Samba: Semantic Segmentation of Remotely Sensed Images with State Space Model

Qinfeng Zhu,Yuanzhi Cai,Yuan Fang,Yihan Yang,Cheng Chen,Lei Fan,Anh Nguyen
2024-04-11
Abstract:High-resolution remotely sensed images pose a challenge for commonly used semantic segmentation methods such as Convolutional Neural Network (CNN) and Vision Transformer (ViT). CNN-based methods struggle with handling such high-resolution images due to their limited receptive field, while ViT faces challenges in handling long sequences. Inspired by Mamba, which adopts a State Space Model (SSM) to efficiently capture global semantic information, we propose a semantic segmentation framework for high-resolution remotely sensed images, named Samba. Samba utilizes an encoder-decoder architecture, with Samba blocks serving as the encoder for efficient multi-level semantic information extraction, and UperNet functioning as the decoder. We evaluate Samba on the LoveDA, ISPRS Vaihingen, and ISPRS Potsdam datasets, comparing its performance against top-performing CNN and ViT methods. The results reveal that Samba achieved unparalleled performance on commonly used remote sensing datasets for semantic segmentation. Our proposed Samba demonstrates for the first time the effectiveness of SSM in semantic segmentation of remotely sensed images, setting a new benchmark in performance for Mamba-based techniques in this specific application. The source code and baseline implementations are available at
Computer Vision and Pattern Recognition
What problem does this paper attempt to address?
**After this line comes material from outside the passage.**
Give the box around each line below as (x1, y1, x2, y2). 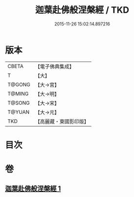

This paper attempts to address the problem of semantic segmentation of high-resolution remote sensing images. Specifically: 1. **Limitations of existing methods**: - Methods based on Convolutional Neural Networks (CNN) are limited by their finite receptive field when processing high-resolution images. - Methods based on Vision Transformers (ViT) have a global attention mechanism but face exponentially increasing computational complexity when handling long sequences and require a large amount of training data. 2. **Proposed new method**: - The paper proposes a semantic segmentation framework named Samba, which utilizes the State Space Model (SSM) to efficiently capture global semantic information. - Samba adopts an encoder-decoder architecture, where the encoder part consists of Samba blocks, and the decoder uses UperNet. 3. **Experimental results**: - On several commonly used remote sensing image datasets (such as LoveDA, ISPRS Vaihingen, and ISPRS Potsdam), Samba significantly outperforms existing CNN and ViT methods, achieving the best performance in terms of mIoU metric. - Especially on the LoveDA dataset, Samba outperforms the best ViT method (Segformer) by 3.95% and the best CNN method (ConvNeXt) by 10.3%. 4. **Main contributions**: - For the first time, the Mamba architecture is applied to the task of semantic segmentation of remote sensing images. - Demonstrates the great potential of the Mamba architecture as a backbone network for remote sensing image semantic segmentation. - Establishes new performance benchmarks and provides directions for future research.